In the material below, begin at the line that has "Qatar Airways, every detail is carefully", stop after the line that has "of px. There is some transform", and transcribe those lines exactly, without pictures.
┌──
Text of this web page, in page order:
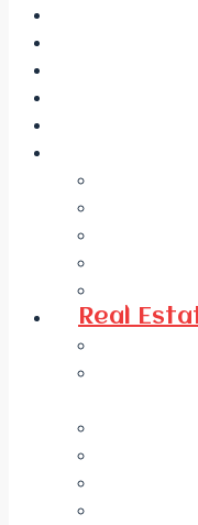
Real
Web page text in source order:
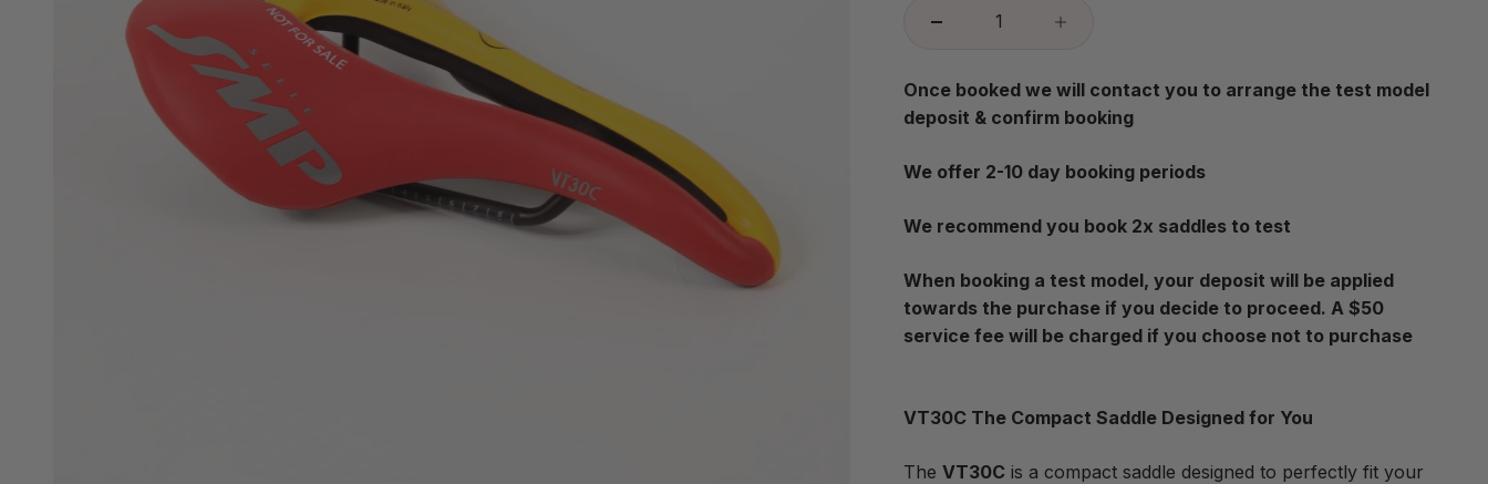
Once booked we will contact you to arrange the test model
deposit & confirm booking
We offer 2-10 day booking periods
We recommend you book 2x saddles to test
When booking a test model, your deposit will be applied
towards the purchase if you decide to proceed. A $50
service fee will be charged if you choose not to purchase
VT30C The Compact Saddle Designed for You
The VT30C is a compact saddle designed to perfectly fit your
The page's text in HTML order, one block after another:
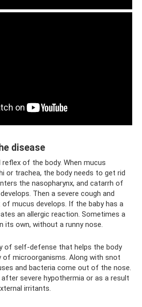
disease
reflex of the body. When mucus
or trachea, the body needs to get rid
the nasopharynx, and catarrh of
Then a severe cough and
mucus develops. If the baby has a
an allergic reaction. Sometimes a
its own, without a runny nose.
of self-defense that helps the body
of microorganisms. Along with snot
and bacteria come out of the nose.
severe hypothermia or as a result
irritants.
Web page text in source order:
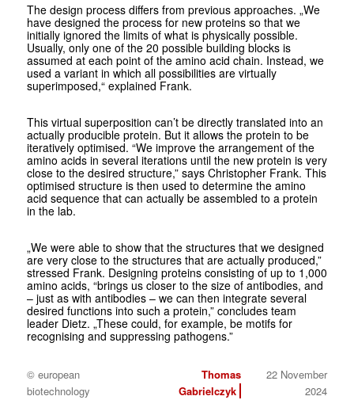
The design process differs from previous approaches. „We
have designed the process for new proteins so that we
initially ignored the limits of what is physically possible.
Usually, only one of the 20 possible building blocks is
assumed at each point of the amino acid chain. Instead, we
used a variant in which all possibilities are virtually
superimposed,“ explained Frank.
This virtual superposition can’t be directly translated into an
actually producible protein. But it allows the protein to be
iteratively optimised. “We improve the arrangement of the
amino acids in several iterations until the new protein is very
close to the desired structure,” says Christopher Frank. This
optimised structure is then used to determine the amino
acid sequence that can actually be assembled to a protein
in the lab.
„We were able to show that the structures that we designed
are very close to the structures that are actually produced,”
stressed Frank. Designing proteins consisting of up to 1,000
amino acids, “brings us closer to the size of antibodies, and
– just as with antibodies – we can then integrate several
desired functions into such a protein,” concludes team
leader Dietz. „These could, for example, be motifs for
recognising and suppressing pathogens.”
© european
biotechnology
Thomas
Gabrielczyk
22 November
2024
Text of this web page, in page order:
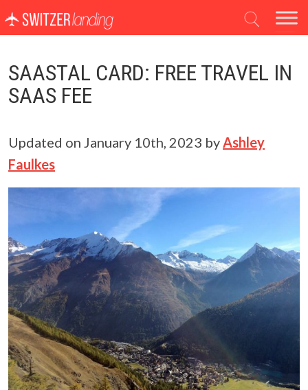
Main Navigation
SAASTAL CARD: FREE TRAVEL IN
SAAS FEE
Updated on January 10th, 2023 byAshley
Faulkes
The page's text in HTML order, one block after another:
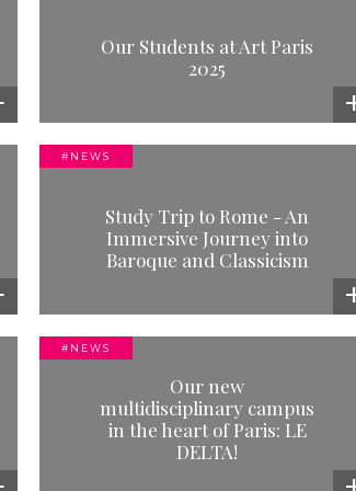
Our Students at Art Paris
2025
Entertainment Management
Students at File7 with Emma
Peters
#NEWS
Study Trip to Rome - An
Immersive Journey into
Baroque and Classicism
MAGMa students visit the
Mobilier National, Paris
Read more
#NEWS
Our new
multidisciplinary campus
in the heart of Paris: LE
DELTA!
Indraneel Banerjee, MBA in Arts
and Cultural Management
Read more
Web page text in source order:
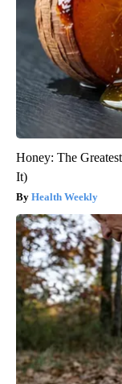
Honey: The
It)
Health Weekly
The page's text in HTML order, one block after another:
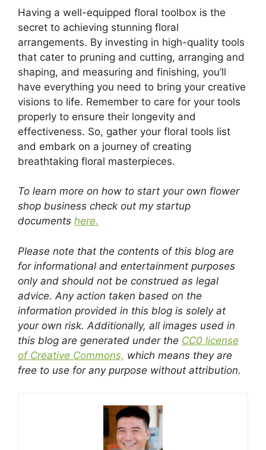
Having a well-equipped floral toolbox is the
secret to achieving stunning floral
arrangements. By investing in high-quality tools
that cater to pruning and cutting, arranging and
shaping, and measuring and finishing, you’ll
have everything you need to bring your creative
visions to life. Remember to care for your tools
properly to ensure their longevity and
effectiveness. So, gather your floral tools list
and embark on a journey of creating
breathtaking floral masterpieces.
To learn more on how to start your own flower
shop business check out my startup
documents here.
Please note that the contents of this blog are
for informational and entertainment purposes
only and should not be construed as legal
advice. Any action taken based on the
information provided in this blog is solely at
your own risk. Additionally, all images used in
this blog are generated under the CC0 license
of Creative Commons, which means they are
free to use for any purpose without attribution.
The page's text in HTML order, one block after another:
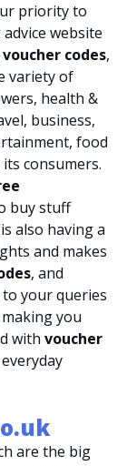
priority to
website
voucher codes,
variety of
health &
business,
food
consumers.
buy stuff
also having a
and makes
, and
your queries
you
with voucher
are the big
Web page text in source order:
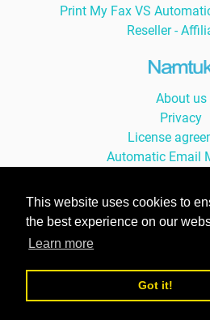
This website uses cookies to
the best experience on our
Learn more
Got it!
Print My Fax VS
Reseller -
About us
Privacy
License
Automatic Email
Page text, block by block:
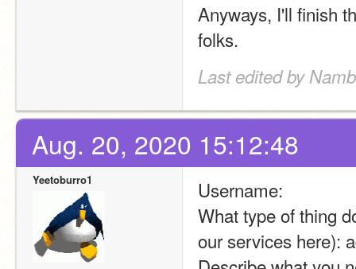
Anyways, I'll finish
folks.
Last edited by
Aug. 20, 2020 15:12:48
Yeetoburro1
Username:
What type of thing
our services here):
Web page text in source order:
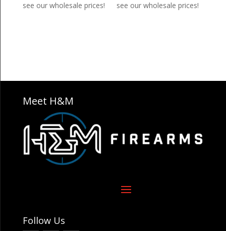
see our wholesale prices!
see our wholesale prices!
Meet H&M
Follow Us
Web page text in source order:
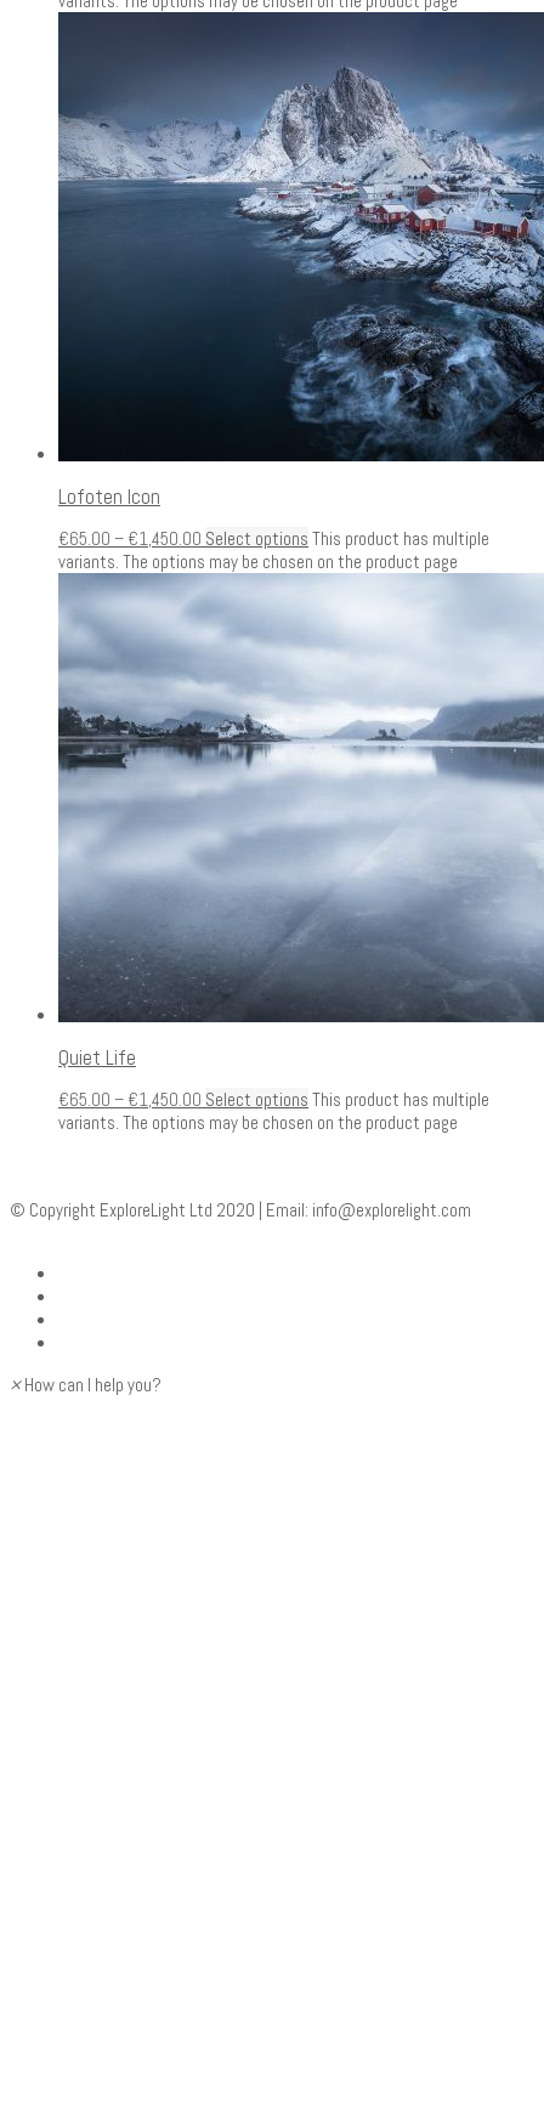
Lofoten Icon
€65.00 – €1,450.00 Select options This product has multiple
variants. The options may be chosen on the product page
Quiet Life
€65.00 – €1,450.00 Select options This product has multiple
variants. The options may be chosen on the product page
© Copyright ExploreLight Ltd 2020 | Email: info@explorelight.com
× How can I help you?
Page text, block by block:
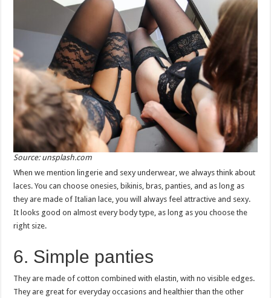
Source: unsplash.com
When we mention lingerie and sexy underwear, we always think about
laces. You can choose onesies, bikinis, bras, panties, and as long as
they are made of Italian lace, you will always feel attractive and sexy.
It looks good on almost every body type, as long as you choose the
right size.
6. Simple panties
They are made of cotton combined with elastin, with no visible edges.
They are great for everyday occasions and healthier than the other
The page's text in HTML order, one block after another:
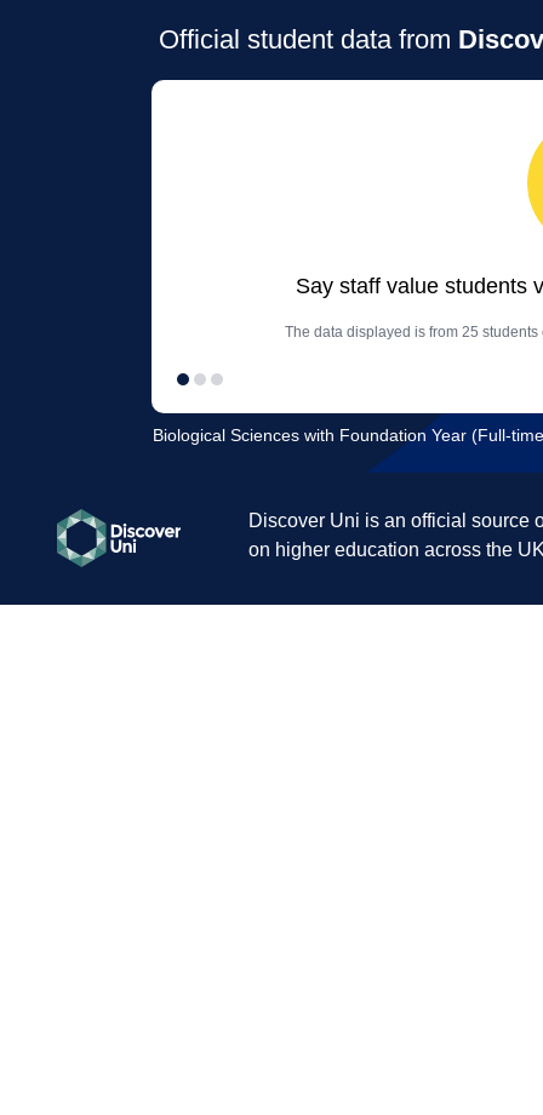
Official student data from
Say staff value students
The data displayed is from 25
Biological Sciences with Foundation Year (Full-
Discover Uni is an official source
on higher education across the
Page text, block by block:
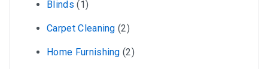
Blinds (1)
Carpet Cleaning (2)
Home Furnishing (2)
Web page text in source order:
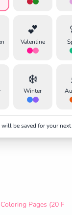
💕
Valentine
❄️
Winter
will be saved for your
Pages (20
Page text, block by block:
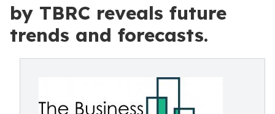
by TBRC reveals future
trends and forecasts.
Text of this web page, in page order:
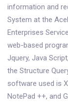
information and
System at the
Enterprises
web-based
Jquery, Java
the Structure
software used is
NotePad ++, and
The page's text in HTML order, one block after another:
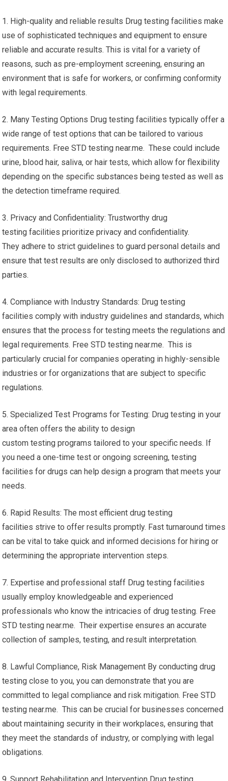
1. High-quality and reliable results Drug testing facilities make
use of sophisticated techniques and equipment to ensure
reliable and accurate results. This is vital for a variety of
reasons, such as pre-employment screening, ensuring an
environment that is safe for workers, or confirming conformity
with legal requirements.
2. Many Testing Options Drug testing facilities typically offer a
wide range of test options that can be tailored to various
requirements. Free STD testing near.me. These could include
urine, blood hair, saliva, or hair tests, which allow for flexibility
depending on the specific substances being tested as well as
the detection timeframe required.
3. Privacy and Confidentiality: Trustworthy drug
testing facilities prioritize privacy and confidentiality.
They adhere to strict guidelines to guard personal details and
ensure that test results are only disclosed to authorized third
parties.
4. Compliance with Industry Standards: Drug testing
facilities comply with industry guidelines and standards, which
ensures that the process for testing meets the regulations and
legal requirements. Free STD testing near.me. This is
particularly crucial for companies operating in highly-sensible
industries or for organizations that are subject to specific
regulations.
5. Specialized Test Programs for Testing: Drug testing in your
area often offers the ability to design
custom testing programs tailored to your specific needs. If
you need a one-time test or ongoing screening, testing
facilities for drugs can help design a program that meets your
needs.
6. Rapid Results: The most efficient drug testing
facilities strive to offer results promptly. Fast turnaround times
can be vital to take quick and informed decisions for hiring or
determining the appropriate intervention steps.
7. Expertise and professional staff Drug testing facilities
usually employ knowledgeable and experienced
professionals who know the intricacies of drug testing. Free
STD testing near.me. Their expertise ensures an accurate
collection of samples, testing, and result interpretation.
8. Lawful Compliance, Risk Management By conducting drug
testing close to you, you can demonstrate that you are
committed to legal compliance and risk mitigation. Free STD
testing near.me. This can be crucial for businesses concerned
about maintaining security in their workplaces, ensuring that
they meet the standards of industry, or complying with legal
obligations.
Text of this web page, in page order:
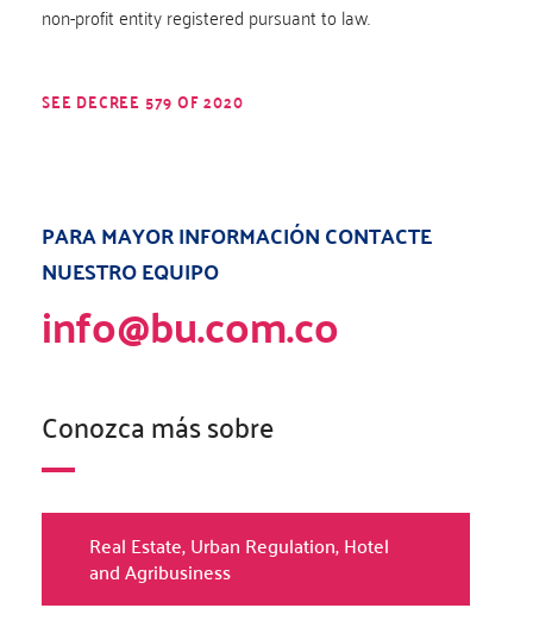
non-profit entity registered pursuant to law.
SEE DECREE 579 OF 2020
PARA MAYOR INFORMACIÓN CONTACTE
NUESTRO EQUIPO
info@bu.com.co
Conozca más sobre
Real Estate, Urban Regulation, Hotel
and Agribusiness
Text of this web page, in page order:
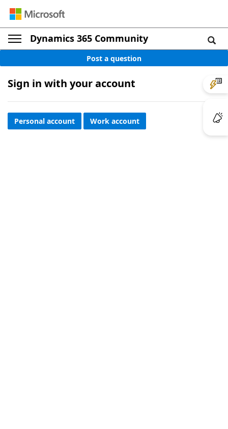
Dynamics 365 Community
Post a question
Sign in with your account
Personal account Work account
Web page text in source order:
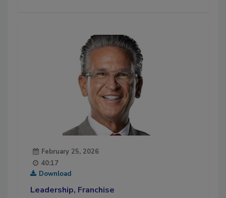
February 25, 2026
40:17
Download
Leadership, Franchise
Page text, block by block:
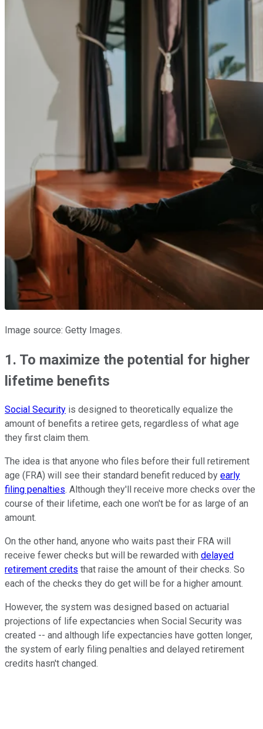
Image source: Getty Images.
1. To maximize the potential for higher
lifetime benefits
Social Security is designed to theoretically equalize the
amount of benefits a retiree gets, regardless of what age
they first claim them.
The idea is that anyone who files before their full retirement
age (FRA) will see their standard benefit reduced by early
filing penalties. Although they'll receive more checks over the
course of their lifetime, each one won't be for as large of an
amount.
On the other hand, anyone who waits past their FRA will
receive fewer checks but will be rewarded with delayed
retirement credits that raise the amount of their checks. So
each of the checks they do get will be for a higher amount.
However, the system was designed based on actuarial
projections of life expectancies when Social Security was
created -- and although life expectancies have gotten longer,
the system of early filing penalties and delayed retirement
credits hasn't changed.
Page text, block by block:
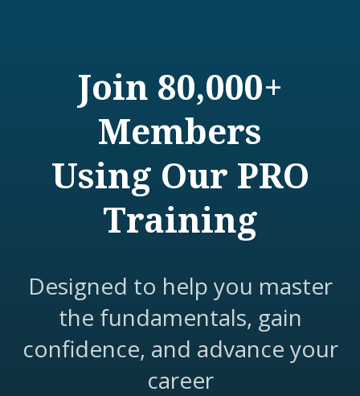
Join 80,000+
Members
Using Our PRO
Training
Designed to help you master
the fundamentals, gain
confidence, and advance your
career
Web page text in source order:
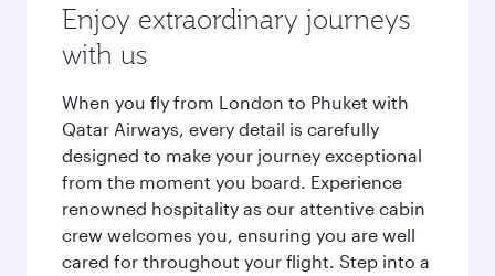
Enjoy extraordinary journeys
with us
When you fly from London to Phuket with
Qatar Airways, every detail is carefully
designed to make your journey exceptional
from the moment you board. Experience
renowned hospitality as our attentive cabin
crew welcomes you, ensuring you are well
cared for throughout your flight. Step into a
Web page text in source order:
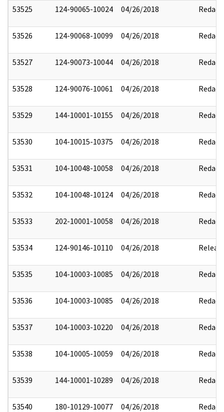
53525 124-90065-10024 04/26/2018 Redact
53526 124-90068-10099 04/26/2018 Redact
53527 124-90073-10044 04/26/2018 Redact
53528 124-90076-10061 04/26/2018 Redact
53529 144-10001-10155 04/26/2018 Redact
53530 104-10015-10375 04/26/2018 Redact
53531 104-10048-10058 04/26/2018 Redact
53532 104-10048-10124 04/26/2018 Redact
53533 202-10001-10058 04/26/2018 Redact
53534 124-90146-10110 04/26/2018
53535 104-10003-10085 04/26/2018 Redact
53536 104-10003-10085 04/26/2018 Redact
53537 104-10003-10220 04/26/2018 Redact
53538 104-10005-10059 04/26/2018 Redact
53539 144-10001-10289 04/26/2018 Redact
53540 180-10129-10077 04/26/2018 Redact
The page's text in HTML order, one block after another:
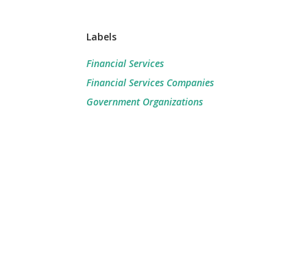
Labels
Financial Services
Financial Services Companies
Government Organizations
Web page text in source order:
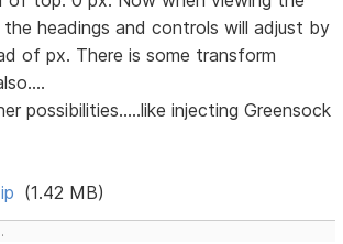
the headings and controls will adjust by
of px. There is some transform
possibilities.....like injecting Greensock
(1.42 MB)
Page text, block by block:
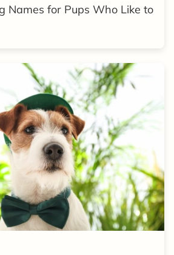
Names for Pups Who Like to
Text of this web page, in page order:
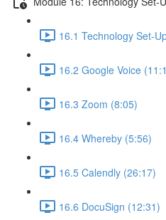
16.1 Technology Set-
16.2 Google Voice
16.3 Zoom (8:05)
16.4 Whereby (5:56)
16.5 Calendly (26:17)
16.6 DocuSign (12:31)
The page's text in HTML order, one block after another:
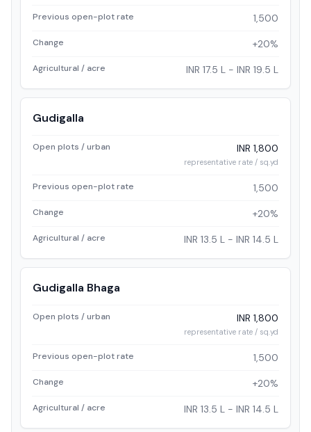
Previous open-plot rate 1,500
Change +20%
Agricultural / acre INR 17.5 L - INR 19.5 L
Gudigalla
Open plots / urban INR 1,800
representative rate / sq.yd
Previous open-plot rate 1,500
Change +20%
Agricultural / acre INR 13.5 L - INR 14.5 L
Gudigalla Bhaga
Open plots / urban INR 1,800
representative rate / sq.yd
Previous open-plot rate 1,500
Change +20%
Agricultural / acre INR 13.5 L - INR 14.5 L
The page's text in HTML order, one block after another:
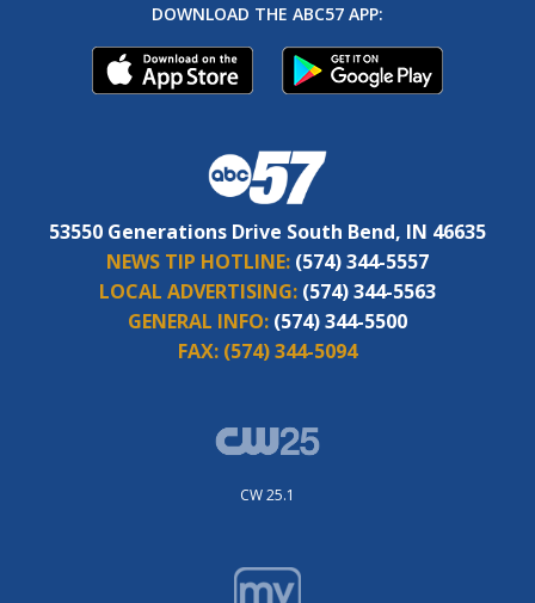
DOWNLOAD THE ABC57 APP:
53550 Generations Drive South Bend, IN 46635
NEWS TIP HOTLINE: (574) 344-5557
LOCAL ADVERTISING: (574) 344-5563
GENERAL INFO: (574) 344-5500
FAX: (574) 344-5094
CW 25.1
└──
> Response to this task
Qatar Airways, every detail is carefully
designed to make your journey exceptional
from the moment you board. Experience
renowned hospitality as our attentive cabin
crew welcomes you, ensuring you are well
cared for throughout your flight. Step into a
Web page text in source order:
53525 124-90065-10024 04/26/2018 Redact
53526 124-90068-10099 04/26/2018 Redact
53527 124-90073-10044 04/26/2018 Redact
53528 124-90076-10061 04/26/2018 Redact
53529 144-10001-10155 04/26/2018 Redact
53530 104-10015-10375 04/26/2018 Redact
53531 104-10048-10058 04/26/2018 Redact
53532 104-10048-10124 04/26/2018 Redact
53533 202-10001-10058 04/26/2018 Redact
53534 124-90146-10110 04/26/2018
53535 104-10003-10085 04/26/2018 Redact
53536 104-10003-10085 04/26/2018 Redact
53537 104-10003-10220 04/26/2018 Redact
53538 104-10005-10059 04/26/2018 Redact
53539 144-10001-10289 04/26/2018 Redact
53540 180-10129-10077 04/26/2018 Redact
The page's text in HTML order, one block after another:
Labels
Financial Services
Financial Services Companies
Government Organizations
Web page text in source order:
the headings and controls will adjust by
of px. There is some transform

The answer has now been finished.